AIM OF THE TASK ::
Copy the records below exactly as they stand. Leave out the pictures.

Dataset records
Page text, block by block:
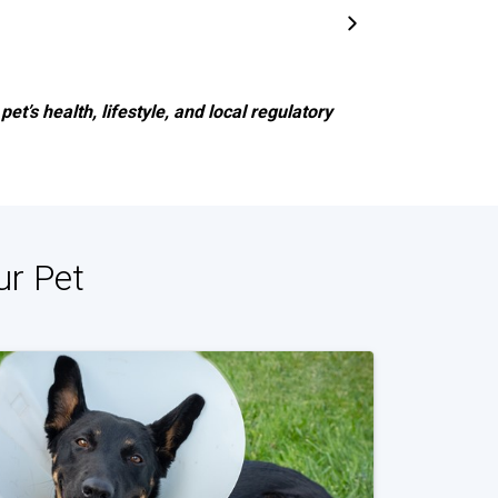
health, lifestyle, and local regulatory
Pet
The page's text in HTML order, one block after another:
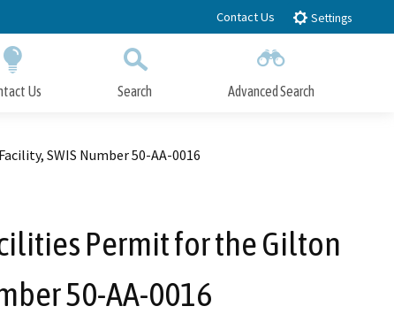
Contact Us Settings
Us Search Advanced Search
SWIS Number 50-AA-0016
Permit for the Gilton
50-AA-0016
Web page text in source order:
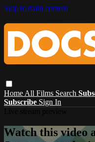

ANSWER BOX ::
Page text, block by block:
health, lifestyle, and local regulatory
Pet
The page's text in HTML order, one block after another:
Contact Us Settings
Us Search Advanced Search
SWIS Number 50-AA-0016
Permit for the Gilton
50-AA-0016
Web page text in source order:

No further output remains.